Son parcours. Après des études littéraires, elle choisit d’embrasser le théâtre. « Comédienne sera ma vie », pense-t-elle alors en jouant Molière et Shakespeare. Mais c’est pourtant le journalisme qui, pendant sept ans, la retient: elle collabore aux soirées Théma d’Arte sur des sujets comme « la fessée en Suède », « l’inceste » ou « la jupe ». « Je me suis fait une éducation humaniste, tout en chantant à côté. » Par exemple, Ma Boucherie amoureuse, « du cabaret hurlé, déclamé, inaudible ».

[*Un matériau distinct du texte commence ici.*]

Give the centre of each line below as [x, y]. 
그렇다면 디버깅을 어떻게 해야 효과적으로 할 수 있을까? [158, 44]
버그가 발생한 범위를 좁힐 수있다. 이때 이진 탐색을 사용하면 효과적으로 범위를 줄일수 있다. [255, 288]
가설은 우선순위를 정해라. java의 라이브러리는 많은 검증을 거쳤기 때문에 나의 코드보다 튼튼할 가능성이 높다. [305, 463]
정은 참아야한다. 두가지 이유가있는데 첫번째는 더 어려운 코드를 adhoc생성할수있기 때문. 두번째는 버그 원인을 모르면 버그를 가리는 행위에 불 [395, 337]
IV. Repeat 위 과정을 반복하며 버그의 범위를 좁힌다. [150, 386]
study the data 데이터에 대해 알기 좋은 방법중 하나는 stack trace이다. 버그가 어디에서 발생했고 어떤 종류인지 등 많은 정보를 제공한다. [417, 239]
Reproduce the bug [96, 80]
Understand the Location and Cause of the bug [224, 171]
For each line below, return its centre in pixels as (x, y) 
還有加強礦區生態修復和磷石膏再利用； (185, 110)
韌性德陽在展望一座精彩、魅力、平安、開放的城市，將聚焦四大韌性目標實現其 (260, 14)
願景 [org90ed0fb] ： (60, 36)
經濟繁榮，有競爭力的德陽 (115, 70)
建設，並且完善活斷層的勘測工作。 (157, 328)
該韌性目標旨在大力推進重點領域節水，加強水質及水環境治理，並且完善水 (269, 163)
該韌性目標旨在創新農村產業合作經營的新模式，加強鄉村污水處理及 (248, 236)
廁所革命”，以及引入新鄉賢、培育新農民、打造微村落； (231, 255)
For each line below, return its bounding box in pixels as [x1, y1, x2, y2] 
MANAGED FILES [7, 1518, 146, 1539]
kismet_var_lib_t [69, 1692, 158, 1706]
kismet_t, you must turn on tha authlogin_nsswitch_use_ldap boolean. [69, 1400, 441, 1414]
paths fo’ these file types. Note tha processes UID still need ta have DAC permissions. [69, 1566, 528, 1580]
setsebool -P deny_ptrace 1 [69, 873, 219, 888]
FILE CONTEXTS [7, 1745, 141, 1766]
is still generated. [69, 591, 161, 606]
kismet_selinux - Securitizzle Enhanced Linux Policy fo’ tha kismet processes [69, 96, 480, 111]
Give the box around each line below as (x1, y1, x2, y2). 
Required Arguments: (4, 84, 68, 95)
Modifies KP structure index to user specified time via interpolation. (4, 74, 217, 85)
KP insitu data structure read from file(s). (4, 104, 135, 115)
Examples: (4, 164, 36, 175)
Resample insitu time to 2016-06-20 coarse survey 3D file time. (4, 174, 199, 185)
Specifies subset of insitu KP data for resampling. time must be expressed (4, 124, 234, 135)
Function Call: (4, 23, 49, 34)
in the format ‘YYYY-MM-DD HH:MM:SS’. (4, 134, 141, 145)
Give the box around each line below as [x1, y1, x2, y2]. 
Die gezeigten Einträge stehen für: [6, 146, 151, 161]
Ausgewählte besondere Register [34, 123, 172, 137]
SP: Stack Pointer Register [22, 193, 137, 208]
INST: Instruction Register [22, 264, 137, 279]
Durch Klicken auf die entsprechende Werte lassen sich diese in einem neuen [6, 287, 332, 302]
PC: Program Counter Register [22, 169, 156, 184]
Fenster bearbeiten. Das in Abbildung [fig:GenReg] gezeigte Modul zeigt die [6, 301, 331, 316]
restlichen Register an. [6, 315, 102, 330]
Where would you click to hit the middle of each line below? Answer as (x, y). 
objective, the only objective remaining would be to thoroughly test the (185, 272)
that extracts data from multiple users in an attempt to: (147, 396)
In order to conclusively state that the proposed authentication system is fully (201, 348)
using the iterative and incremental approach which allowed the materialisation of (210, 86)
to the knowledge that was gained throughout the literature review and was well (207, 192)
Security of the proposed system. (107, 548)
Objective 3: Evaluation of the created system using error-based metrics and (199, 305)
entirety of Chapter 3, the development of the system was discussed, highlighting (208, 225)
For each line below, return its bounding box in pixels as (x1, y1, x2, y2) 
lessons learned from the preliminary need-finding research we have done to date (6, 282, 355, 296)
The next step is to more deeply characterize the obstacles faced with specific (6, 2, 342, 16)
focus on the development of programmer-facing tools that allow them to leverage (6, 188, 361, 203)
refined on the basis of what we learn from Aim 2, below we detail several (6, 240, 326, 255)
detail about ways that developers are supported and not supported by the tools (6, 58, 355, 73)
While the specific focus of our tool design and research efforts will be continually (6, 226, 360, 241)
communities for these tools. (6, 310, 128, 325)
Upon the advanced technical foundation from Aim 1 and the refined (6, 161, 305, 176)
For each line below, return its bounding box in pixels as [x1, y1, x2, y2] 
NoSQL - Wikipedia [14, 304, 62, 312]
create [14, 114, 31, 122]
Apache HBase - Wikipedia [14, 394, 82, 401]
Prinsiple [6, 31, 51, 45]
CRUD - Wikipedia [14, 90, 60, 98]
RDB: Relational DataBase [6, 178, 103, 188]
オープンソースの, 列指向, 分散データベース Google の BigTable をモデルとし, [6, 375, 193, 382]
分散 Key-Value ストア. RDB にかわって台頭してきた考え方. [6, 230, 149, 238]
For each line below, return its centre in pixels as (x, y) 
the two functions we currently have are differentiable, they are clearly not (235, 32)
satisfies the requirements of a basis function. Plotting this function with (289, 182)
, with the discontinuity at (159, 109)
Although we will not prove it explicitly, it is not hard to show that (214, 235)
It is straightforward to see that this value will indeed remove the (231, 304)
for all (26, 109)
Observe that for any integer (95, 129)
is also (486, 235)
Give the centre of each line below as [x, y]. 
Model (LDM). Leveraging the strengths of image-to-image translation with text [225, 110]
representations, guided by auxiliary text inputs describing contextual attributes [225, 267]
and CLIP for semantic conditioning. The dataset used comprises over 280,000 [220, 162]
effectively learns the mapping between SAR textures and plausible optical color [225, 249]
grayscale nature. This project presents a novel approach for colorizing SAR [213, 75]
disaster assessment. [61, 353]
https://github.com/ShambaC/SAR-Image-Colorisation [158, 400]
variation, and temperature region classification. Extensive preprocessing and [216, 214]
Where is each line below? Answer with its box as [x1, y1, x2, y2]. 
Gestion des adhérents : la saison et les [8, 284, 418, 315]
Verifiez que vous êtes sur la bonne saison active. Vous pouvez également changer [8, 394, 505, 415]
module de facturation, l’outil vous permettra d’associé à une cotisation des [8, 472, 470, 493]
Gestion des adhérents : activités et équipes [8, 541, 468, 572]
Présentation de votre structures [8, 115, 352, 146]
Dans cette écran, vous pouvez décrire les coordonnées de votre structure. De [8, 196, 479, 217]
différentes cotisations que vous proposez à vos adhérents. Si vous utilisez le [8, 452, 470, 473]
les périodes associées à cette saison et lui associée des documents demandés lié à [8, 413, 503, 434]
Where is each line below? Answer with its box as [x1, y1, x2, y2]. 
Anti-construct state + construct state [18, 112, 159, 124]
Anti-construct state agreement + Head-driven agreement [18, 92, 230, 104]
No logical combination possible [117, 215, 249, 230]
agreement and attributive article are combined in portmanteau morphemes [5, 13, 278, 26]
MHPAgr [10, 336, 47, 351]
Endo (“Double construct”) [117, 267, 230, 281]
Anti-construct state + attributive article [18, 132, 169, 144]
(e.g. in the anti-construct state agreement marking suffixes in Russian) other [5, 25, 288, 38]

Ce qu’elle chante. Des ballades au piano lumineux éclairées par une voix de tête – famille Gall-Sanson-Berger. Mais ses gammes sages peuvent basculer sans prévenir vers le disco. Sagan lui inspire des chansons sur le manque d’amour ou l’amour inassouvi. « Rien n’égale Bonjour tristesse« , dit-elle. Son minitube s’intitule d’ailleurs L’Amour en solitaire. Barbara est un phare: « Il faut brûler comme elle le faisait pour chanter L’Accident (NDLR: son nouveau titre)« .

Pourquoi Le Vif/L’Express mise sur Juliette. Elle griffe ses dépressions amoureuses d’un humour iconoclaste. D’ailleurs, ses photos de presse, réalisées par le plasticien Théo Mercier, la montrent en ponette, les avant-bras velus.

  • Cavalier seule (Barclay). Sortie d’un album le 22 avril. Printemps de Bourges, le 22 avril.